- _Task to carry out_: If a record holds a picture, skip the picture but print everything else exactly.

─── Listed entries ───

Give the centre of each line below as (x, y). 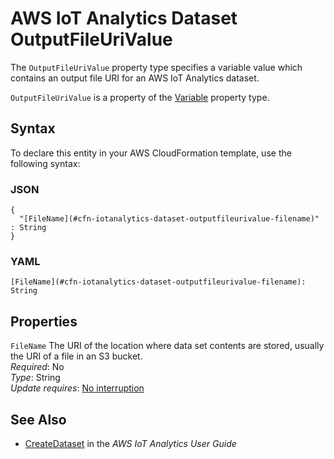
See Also (38, 419)
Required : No (37, 367)
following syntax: (45, 163)
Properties (44, 321)
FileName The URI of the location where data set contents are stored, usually (167, 346)
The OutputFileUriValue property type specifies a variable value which (156, 67)
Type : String (35, 378)
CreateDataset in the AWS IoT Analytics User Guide (130, 443)
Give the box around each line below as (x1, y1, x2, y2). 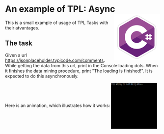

───

- _Exercise result_:
Give the centre of each line below as (x, y). 
See Also (38, 419)
Required : No (37, 367)
following syntax: (45, 163)
Properties (44, 321)
FileName The URI of the location where data set contents are stored, usually (167, 346)
The OutputFileUriValue property type specifies a variable value which (156, 67)
Type : String (35, 378)
CreateDataset in the AWS IoT Analytics User Guide (130, 443)
Give the box around each line below as (x1, y1, x2, y2). 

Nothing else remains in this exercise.